In simple words: To find a specific term in a sequence, just put the term number (n) into the given formula and do the math. Remember to simplify fractions if possible.

🎯 Exam Tip: Always double-check your calculations, especially with fractions and negative signs, to avoid simple arithmetic errors.

 

Question 5. Find \( a_8 \) and \( a_{15} \) whose nth term is \( a_n \)
\( a_n = \begin{cases} \frac{n^2-1}{n+3} & \text{if n is even, n} \in N \\ \frac{n^2}{2n+1} & \text{if n is odd, n} \in N \end{cases} \)
Answer:
We need to find \( a_8 \) and \( a_{15} \).
For \( a_8 \): Since 8 is an even number, we use the formula \( a_n = \frac{n^2-1}{n+3} \).
Substitute \( n=8 \):
\( a_8 = \frac{8^2-1}{8+3} = \frac{64-1}{11} = \frac{63}{11} \)
For \( a_{15} \): Since 15 is an odd number, we use the formula \( a_n = \frac{n^2}{2n+1} \).
Substitute \( n=15 \):
\( a_{15} = \frac{15^2}{2(15)+1} = \frac{225}{30+1} = \frac{225}{31} \)
Thus, \( a_8 = \frac{63}{11} \) and \( a_{15} = \frac{225}{31} \). This type of sequence has different rules depending on whether 'n' is even or odd.
In simple words: This sequence has two rules. If the term number is even (like 8), use the first rule. If it's odd (like 15), use the second rule. Put the number into the correct rule and calculate the answer.

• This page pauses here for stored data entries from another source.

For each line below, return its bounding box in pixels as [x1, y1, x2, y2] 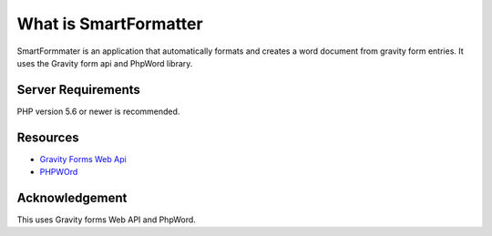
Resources [16, 129, 79, 145]
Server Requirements [16, 82, 141, 97]
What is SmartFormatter [16, 14, 204, 34]
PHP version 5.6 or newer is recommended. [16, 106, 180, 117]
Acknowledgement [16, 190, 128, 205]
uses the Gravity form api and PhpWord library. [16, 57, 193, 68]
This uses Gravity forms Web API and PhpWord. [16, 214, 196, 225]
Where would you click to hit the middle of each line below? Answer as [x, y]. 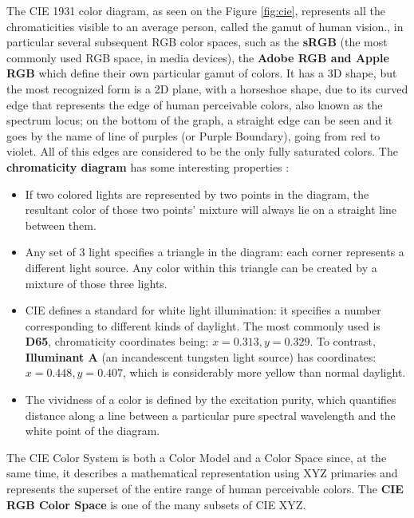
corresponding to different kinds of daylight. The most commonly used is [203, 325]
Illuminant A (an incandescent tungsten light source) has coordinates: [201, 356]
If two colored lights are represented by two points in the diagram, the [197, 194]
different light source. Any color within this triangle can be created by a [201, 267]
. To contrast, [343, 341]
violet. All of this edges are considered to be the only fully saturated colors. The [202, 151]
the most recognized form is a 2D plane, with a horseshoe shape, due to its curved [207, 88]
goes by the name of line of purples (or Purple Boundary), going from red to [193, 135]
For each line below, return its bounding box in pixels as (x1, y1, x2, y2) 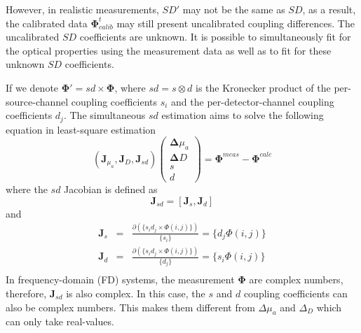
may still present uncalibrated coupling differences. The (116, 15, 355, 30)
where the (6, 182, 48, 197)
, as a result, (302, 2, 356, 16)
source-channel (6, 94, 69, 108)
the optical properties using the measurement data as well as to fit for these (6, 43, 332, 57)
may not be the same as (182, 2, 285, 16)
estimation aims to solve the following (161, 108, 324, 122)
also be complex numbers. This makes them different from (6, 299, 255, 314)
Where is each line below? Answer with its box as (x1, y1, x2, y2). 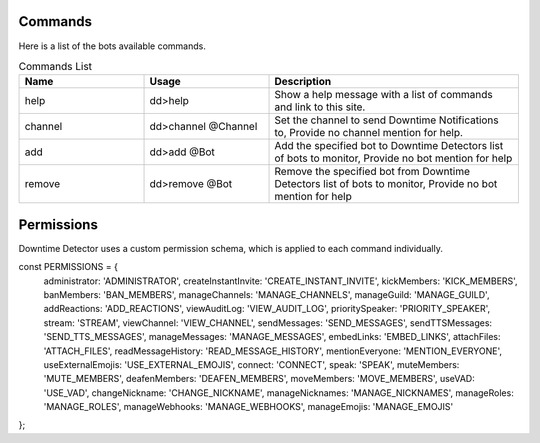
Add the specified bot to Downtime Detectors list (274, 139, 504, 153)
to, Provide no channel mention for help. (274, 126, 464, 140)
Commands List (18, 60, 93, 74)
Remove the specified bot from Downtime (274, 165, 470, 179)
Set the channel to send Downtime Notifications (274, 113, 499, 127)
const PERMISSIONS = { (18, 261, 119, 273)
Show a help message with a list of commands (274, 88, 494, 102)
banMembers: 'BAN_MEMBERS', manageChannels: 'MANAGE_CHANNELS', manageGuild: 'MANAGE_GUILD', (43, 288, 490, 300)
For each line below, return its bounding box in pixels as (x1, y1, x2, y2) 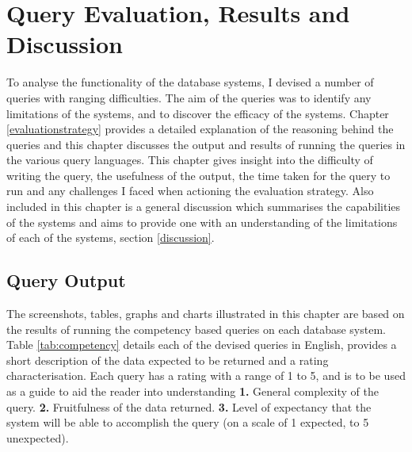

🎯 Exam Tip: When dealing with piecewise sequence definitions, always identify whether 'n' is even or odd first to apply the correct formula.

 

Question 6. If \( a_1 = 1 \), \( a_2 = 1 \) and \( a_n = 2a_{n-1} + a_{n-2} \), \( n \ge 3 \), \( n \in N \), then find the first six terms of the sequence.
Answer:
We are given the first two terms: \( a_1 = 1 \) and \( a_2 = 1 \).
The recursive formula for the nth term is \( a_n = 2a_{n-1} + a_{n-2} \), for \( n \ge 3 \).
Let's find the next terms:
For \( n=3 \):
\( a_3 = 2a_{3-1} + a_{3-2} = 2a_2 + a_1 = 2(1) + 1 = 2 + 1 = 3 \)
For \( n=4 \):
\( a_4 = 2a_{4-1} + a_{4-2} = 2a_3 + a_2 = 2(3) + 1 = 6 + 1 = 7 \)
For \( n=5 \):
\( a_5 = 2a_{5-1} + a_{5-2} = 2a_4 + a_3 = 2(7) + 3 = 14 + 3 = 17 \)
For \( n=6 \):
\( a_6 = 2a_{6-1} + a_{6-2} = 2a_5 + a_4 = 2(17) + 7 = 34 + 7 = 41 \)
The first six terms of the sequence are 1, 1, 3, 7, 17, 41. Each term depends on the two terms that came before it.
In simple words: Start with the first two numbers given. To get the next number, multiply the previous number by two, then add the number before that. Keep doing this to find the first six terms.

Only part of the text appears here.